Inevitably in our conversations with clients, the big question about the Canada Pension Plan comes up.
Should I take CPP early (age 60 when it first becomes available) or later (after 65 or even 70)?
Which decision will be best for me in the long run?
Like all financial questions, it is impossible to issue a blanket position because everyone’s circumstances are unique.
The Canada Pension Plan (CPP) offers a retirement benefit to all Canadians who worked outside of Quebec and the pension is indexed annually. For residents of Quebec, there is the Quebec Pension Plan (QPP).
What makes CPP different from the Old Age Security (OAS) pension that everyone can access, is that the benefits are not coming from a government fund. Instead, they are coming from contributions you made yourself through your working life, along with those of your employer.
You are allowed to start drawing on your CPP at the age of 60, or wait until you are 70. Most people start drawing it at 65 when they retire.
What are the pros and cons of taking it earlier or later?
If you start at 60, you will receive 36 percent less of your pension than if you waited until you are 65. In other words, for each month you take it before age 65, your pension is reduced by .6 percent.
If you wait until you are 70, your pension will be increased by 42 percent in total.
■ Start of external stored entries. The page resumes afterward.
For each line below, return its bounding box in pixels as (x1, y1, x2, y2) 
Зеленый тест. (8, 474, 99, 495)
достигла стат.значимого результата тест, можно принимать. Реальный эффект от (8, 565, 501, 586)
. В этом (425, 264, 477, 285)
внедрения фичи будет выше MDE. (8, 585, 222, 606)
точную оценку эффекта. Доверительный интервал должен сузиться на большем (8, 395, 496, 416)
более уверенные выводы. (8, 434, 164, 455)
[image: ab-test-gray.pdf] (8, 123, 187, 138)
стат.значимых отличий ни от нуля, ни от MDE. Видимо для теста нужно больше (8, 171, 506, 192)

In that case, for each month you wait, your pension is increase .7 percent in total.
The argument for taking it early or at least at 65 is based on the fact that while you will receive less money with each cheque, you will receive more cheques overall and it will all balance out in the long run.
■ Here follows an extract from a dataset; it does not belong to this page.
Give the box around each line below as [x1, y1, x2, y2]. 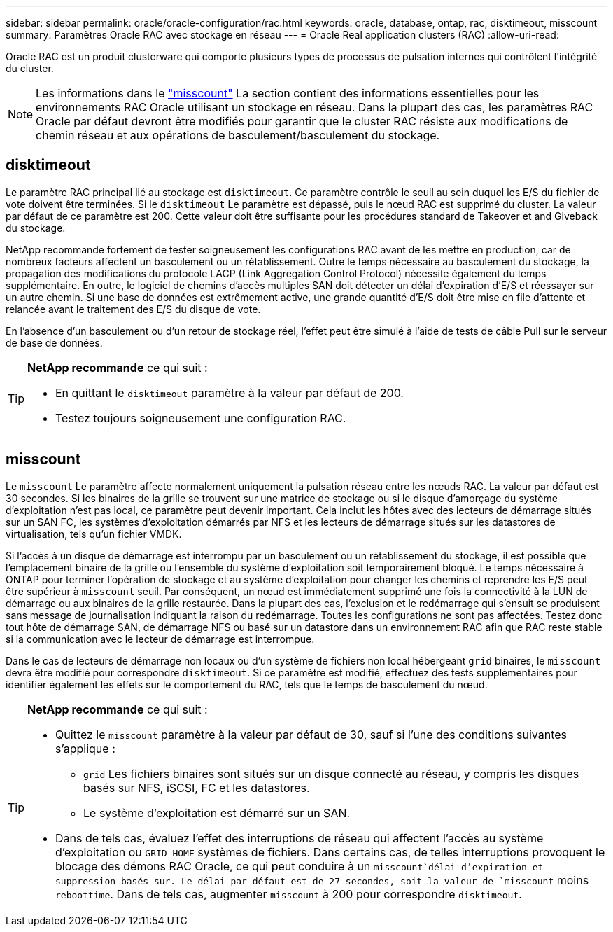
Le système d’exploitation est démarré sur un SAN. [83, 805, 351, 820]
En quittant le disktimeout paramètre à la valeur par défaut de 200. [55, 385, 404, 400]
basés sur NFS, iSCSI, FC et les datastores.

The magic number here that people are searching for is how long do you have to live before you see real benefits to waiting to draw your CPP?
The answer is generally somewhere around the age of 78.
So it is all a bit of a gamble, in some ways. If you expect that you will live into your 90s, it is a mistake to take it early. In fact, you should defer it all the way to 70 if you can manage to survive without it.
How can you estimate how long you can live? That’s the hard part. Do you go by your family genetics and assume if your parents and grandparents all made it into their 90s, that it is likely you will too? If you already know that you have serious health concerns, then you may opt to use the money now when you need it.
Another issue as more and more baby boomers are being downsized in their late 50s and struggle to replace once robust incomes with consultancy work or part-time jobs, is the need financially to take it at 60 just to make ends meet.
We can’t counsel people which course to take without knowing their full retirement plan options. Weigh your decision against other considerations such as alternative sources of income and likely expenses in the ages between 60 and 70.
For many people when they first retire there are higher expenses as they travel more, take part in more social activities and even take up new hobbies. By the age of 70, some are beginning to downsize and realize healthy revenues from the sale of a large home and the purchase of a smaller home or condo.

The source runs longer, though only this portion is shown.